## Activity
The required result is an exact copy of the lines from the one containing "we have created" to the last line of the records, both ends included, without pictures.

*** Information given ***

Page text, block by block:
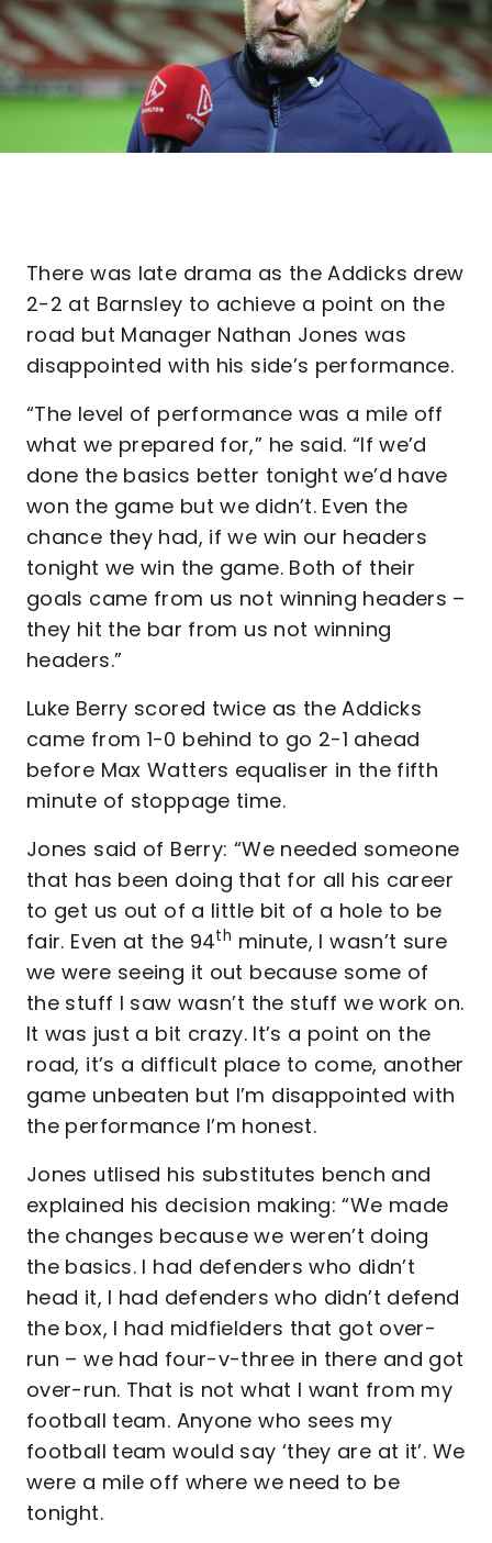
There was late drama as the Addicks drew
2-2 at Barnsley to achieve a point on the
road but Manager Nathan Jones was
disappointed with his side’s performance.
“The level of performance was a mile off
what we prepared for,” he said. “If we’d
done the basics better tonight we’d have
won the game but we didn’t. Even the
chance they had, if we win our headers
tonight we win the game. Both of their
goals came from us not winning headers –
they hit the bar from us not winning
headers.”
Luke Berry scored twice as the Addicks
came from 1-0 behind to go 2-1 ahead
before Max Watters equaliser in the fifth
minute of stoppage time.
Jones said of Berry: “We needed someone
that has been doing that for all his career
to get us out of a little bit of a hole to be
fair. Even at the 94th minute, I wasn’t sure
we were seeing it out because some of
the stuff I saw wasn’t the stuff we work on.
It was just a bit crazy. It’s a point on the
road, it’s a difficult place to come, another
game unbeaten but I’m disappointed with
the performance I’m honest.
Jones utlised his substitutes bench and
explained his decision making: “We made
the changes because we weren’t doing
the basics. I had defenders who didn’t
head it, I had defenders who didn’t defend
the box, I had midfielders that got over-
run – we had four-v-three in there and got
over-run. That is not what I want from my
football team. Anyone who sees my
football team would say ‘they are at it’. We
were a mile off where we need to be
tonight.
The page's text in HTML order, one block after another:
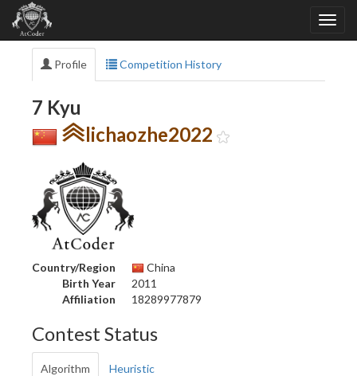
Profile Competition History
7 Kyu
lichaozhe2022
Country/Region
China
Birth Year
2011
Affiliation
18289977879
Contest Status
Algorithm Heuristic
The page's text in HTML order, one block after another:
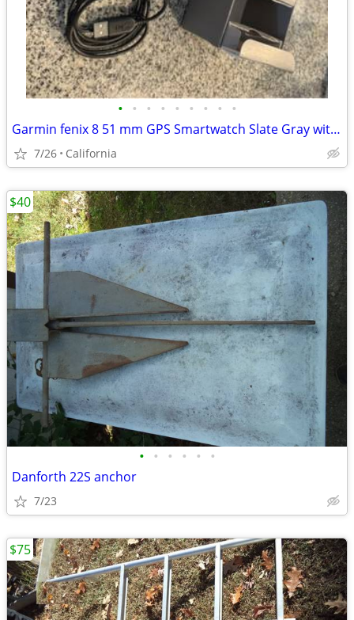
• • • • • • • • •
Garmin fenix 8 51 mm GPS Smartwatch Slate Gray with Black
7/26 California
• • • • • •
Danforth 22S anchor
7/23
$40
$75
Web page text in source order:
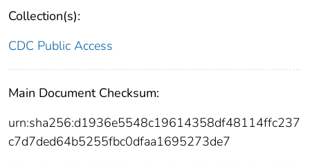
Collection(s):
CDC Public Access
Main Document Checksum:
urn:sha256:d1936e5548c19614358df48114ffc237
c7d7ded64b5255fbc0dfaa1695273de7
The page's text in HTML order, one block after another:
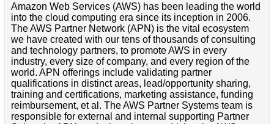
Amazon Web Services (AWS) has been leading the world
into the cloud computing era since its inception in 2006.
The AWS Partner Network (APN) is the vital ecosystem
we have created with our tens of thousands of consulting
and technology partners, to promote AWS in every
industry, every size of company, and every region of the
world. APN offerings include validating partner
qualifications in distinct areas, lead/opportunity sharing,
training and certifications, marketing assistance, funding
reimbursement, et al. The AWS Partner Systems team is
responsible for external and internal supporting Partner
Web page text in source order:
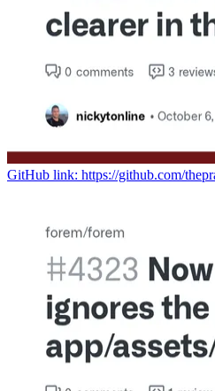
GitHub link: https://github.com/
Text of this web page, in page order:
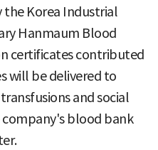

*** End of Information given ***

## Response box
we have created with our tens of thousands of consulting
and technology partners, to promote AWS in every
industry, every size of company, and every region of the
world. APN offerings include validating partner
qualifications in distinct areas, lead/opportunity sharing,
training and certifications, marketing assistance, funding
reimbursement, et al. The AWS Partner Systems team is
responsible for external and internal supporting Partner
Web page text in source order:
GitHub link: https://github.com/
Text of this web page, in page order:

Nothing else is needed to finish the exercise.